The data below should be restated word for word, pictures omitted.

*** Block opens ***

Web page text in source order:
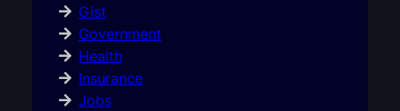
Gist
Government
Health
Insurance
Jobs
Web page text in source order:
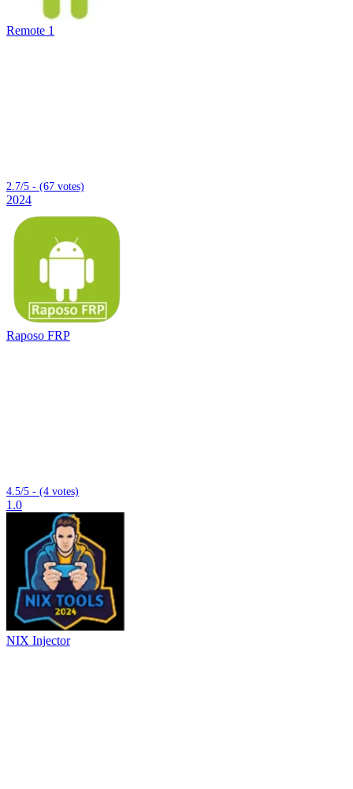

*** Block closes ***

▶ _Answer to this exercise_:
Web page text in source order:
Gist
Government
Health
Insurance
Jobs
Web page text in source order:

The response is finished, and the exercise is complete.